Zwielichtige Verbindungen

Ein weiterer Kritikpunkt ist, dass der Trägerverein "Deutsch-Türkischer Akademiker-Bund" eine Verbindung zum Netzwerk des umstrittenen Predigers Fethullah Gülen aufweist. Dieser lebt wegen diverser Probleme mit dem türkischen Staat und der türkischen Justiz in den USA. Alp Sarac weist diesen Vorwurf entschieden zurück: "Die Bildung hat international eine Sprache", so Sarac. "Doch wird auch versucht, alles Neue, was man nicht zuordnen kann, in irgendeine Schublade zu schieben.

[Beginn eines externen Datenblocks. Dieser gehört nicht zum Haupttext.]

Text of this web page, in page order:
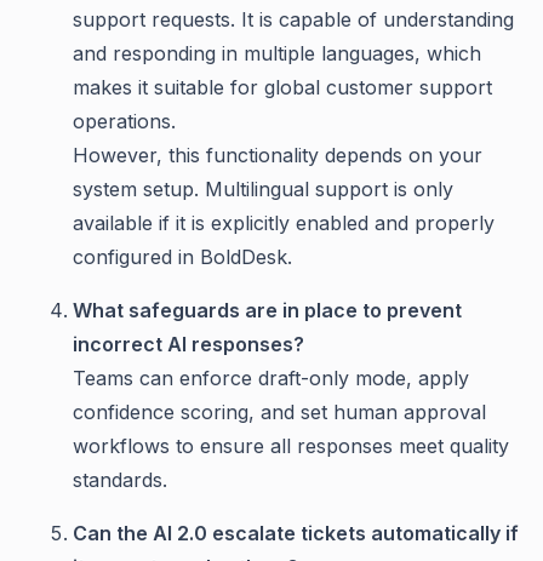
support requests. It is capable of understanding
and responding in multiple languages, which
makes it suitable for global customer support
operations.
However, this functionality depends on your
system setup. Multilingual support is only
available if it is explicitly enabled and properly
configured in BoldDesk.
What safeguards are in place to prevent
incorrect AI responses?
Teams can enforce draft-only mode, apply
confidence scoring, and set human approval
workflows to ensure all responses meet quality
standards.
Can the AI 2.0 escalate tickets automatically if
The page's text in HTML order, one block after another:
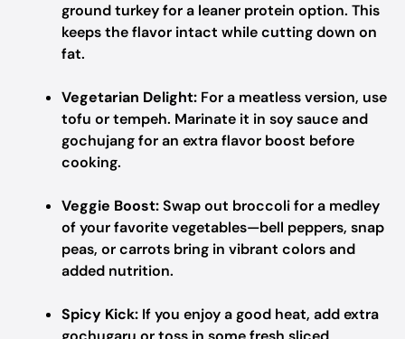
ground turkey for a leaner protein option. This
keeps the flavor intact while cutting down on
fat.
Vegetarian Delight: For a meatless version, use
tofu or tempeh. Marinate it in soy sauce and
gochujang for an extra flavor boost before
cooking.
Veggie Boost:Swap out broccoli for a medley
of your favorite vegetables—bell peppers, snap
peas, or carrots bring in vibrant colors and
added nutrition.
Spicy Kick: If you enjoy a good heat, add extra

Und dahin gehend hat man jetzt wohl jemanden gefunden, der seit Jahrzehnten predigt und Schulen gründet. Dagegen kann ich natürlich nichts sagen, warum denn auch? Denn er hat ja nur das gesagt, was wir sowieso schon befürworten. Dann ist das übereinstimmend, aber das heißt nicht, dass wir zu ihm eine Verbindung haben." Diesen Vorwurf erhebt man nicht nur gegen das Privatgymnasium "Dialog" in Köln, sondern auch gegen das Privatgymnasium des "Vereins für Integration und Bildung" in Hannover. Yusuf Ordueri, Geschäftsführer der Schule, unterstreicht, dass hier gemäß des niedersächsischen Lehrplans unterrichtet wird: "Wir haben keine organische Verbindung zu Herrn Hodscha Fethullah Gülen", so Ordueri und fügt hinzu: "Aber wir als Mitglieder lieben und respektieren ihn, lesen seine Bücher, und folgen seinem vorgezeichneten Weg…aber wir haben keine Verbindung."